**ASSIGNMENT:**
Once you reach the line containing "proxy_read_timeout [211, 120]" in the data below, restate each line word for word up to and including the one containing "tactical gameplay that".

**DATASET CONTENT:**
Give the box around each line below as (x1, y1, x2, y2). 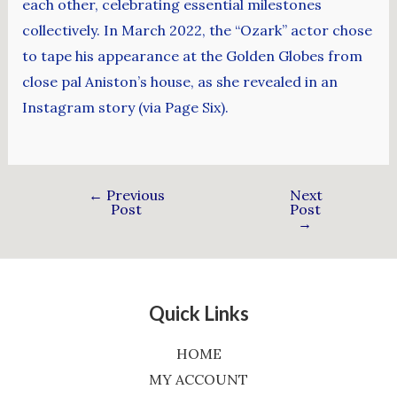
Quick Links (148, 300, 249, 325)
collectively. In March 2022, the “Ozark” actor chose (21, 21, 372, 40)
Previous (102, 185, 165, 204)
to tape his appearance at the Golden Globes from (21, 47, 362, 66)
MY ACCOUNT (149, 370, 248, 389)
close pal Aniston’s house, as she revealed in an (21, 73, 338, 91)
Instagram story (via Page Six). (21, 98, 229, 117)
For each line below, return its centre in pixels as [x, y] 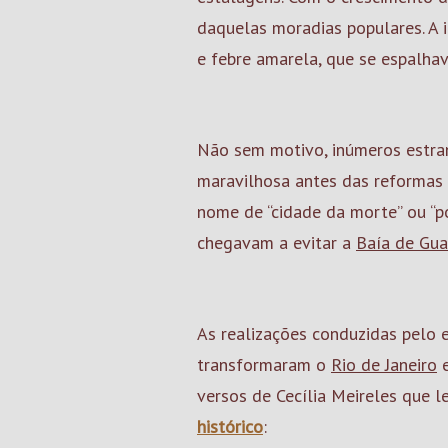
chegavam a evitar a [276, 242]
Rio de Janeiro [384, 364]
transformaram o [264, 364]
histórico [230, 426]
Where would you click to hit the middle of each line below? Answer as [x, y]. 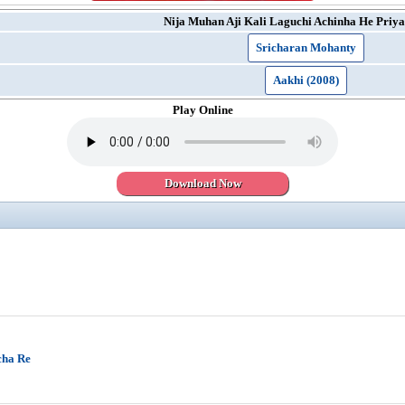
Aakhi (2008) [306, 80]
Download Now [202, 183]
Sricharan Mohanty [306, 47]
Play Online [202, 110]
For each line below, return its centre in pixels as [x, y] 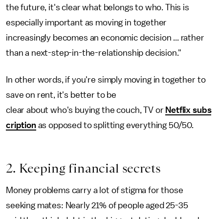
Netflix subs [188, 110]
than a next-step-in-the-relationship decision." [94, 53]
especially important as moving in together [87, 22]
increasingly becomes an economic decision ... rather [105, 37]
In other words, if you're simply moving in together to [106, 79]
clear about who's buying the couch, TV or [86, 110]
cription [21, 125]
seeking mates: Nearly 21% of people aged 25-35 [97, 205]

--

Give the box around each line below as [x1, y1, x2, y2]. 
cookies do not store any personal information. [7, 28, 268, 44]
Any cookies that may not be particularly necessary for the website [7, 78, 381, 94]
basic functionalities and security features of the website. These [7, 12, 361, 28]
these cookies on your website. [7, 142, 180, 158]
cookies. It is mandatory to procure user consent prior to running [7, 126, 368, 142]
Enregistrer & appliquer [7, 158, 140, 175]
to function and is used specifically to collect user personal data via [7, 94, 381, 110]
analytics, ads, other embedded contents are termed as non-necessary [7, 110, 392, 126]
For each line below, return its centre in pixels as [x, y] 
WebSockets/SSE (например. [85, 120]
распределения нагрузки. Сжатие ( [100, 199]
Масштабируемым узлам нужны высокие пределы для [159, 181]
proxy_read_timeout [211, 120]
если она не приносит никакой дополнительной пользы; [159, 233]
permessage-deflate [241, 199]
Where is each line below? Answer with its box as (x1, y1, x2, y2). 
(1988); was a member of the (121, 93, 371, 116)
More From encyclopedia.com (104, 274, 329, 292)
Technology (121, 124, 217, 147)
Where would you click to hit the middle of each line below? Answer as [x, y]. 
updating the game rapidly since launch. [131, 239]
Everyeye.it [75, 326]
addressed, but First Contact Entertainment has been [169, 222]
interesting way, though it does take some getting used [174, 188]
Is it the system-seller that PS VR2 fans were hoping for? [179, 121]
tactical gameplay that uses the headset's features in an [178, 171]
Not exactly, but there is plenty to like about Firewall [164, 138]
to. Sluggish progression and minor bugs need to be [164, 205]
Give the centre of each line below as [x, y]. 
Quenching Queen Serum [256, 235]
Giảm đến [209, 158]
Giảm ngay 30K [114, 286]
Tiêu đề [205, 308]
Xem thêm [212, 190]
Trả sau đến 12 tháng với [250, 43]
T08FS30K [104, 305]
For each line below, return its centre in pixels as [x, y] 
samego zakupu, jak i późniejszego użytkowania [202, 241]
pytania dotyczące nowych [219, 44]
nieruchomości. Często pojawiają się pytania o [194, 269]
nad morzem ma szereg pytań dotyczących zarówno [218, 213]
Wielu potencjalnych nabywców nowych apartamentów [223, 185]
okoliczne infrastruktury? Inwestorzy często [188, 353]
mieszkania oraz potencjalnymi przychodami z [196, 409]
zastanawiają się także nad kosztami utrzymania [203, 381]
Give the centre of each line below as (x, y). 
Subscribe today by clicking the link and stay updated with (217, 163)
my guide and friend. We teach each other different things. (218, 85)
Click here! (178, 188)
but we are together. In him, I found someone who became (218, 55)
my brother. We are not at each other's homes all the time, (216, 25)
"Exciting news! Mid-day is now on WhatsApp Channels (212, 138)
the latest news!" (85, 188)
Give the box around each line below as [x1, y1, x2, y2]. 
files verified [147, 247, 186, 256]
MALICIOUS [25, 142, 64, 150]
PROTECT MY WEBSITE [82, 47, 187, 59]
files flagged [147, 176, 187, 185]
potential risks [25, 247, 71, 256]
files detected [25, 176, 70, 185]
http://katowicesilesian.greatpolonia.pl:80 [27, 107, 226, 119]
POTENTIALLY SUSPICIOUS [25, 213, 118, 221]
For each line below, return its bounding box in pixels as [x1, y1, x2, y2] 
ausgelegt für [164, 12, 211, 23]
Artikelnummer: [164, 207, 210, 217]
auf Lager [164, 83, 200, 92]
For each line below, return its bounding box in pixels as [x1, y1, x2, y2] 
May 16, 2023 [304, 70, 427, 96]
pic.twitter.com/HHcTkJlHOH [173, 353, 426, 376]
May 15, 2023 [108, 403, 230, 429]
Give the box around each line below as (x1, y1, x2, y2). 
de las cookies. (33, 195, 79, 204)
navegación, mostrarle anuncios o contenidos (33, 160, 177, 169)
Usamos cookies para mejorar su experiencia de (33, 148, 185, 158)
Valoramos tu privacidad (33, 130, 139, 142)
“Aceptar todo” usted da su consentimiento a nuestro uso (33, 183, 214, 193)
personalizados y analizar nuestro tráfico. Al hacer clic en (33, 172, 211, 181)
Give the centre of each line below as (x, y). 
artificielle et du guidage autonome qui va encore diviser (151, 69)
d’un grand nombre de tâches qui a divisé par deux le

**TASK RESPONSE:**
proxy_read_timeout [211, 120]
если она не приносит никакой дополнительной пользы; [159, 233]
permessage-deflate [241, 199]
Where is each line below? Answer with its box as (x1, y1, x2, y2). 
(1988); was a member of the (121, 93, 371, 116)
More From encyclopedia.com (104, 274, 329, 292)
Technology (121, 124, 217, 147)
Where would you click to hit the middle of each line below? Answer as [x, y]. 
updating the game rapidly since launch. [131, 239]
Everyeye.it [75, 326]
addressed, but First Contact Entertainment has been [169, 222]
interesting way, though it does take some getting used [174, 188]
Is it the system-seller that PS VR2 fans were hoping for? [179, 121]
tactical gameplay that uses the headset's features in an [178, 171]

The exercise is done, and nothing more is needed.